By default, QEMU scripts (qemu.cfg + qemu.sh) are generated for all machine backends — both QEMU and Apple. Libvirt XML generation is experimental and disabled by default. Control this with environment variables during make:
In pkl Templates, libvirtOutput and qemuOutput booleans control output of non-UTM formats. config.plist for UTM is always generated.
# Disable QEMU scripts (just UTM bundles)
QEMU_OUTPUT=false make CHR_VERSION=7.22
# Enable experimental libvirt XML alongside QEMU scripts
LIBVIRT_OUTPUT=true make CHR_VERSION=7.22Both AGENTS.md and CLAUDE.md are present. The instruction system targets Claude Sonnet 4.6, via either CoPilot or Claude Code. Other agents/models likely work, but not been tried (and likely require some steer to use CLAUDE.md for orientation).
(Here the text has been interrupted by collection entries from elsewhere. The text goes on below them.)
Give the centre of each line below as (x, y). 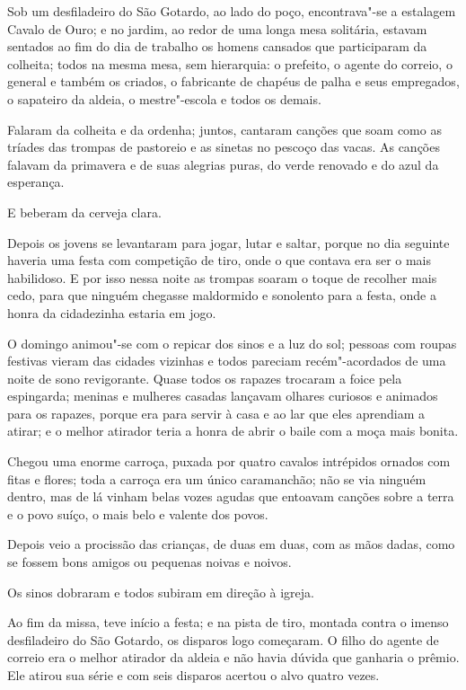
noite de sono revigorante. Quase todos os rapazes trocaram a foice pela (205, 378)
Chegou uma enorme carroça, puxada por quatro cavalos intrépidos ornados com (229, 461)
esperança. (36, 182)
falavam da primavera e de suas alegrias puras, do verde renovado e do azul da (223, 164)
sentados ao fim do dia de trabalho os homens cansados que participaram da (217, 46)
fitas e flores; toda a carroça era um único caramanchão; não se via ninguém (217, 478)
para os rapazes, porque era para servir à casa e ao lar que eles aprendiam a (216, 413)
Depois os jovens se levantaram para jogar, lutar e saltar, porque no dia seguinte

Also not tired, but strongly recommended against using "mini" models with this project (e.g. less training data for both pkl and RouterOS).
Not affiliated, associated, authorized, endorsed by, or in any way officially connected with MikroTik, Apple, nor UTM from Turing Software, LLC. While the code in this project is released to public domain (see LICENSE), CHR image contains software subject to MikroTik's Terms and Conditions, see MIKROTIKLS MIKROTIK SOFTWARE END-USER LICENCE AGREEMENT. Any trademarks and/or copyrights remain the property of their respective holders unless specifically noted otherwise. Use of a term in this document should not be regarded as affecting the validity of any trademark or service mark. Naming of particular products or brands should not be seen as endorsements. MikroTik is a trademark of Mikrotikls SIA. Apple and macOS are trademarks of Apple Inc., registered in the U.S. and other countries and regions. UNIX is a registered trademark of The Open Group. No liability can be accepted. No representation or warranty of any kind, express or implied, regarding the accuracy, adequacy, validity, reliability, availability, or completeness of any information is offered. Use the concepts, code, examples, and other content at your own risk. There may be errors and inaccuracies, that may of course be damaging to your system. Although this is highly unlikely, you should proceed with caution. The author(s) do not accept any responsibility for any damage incurred.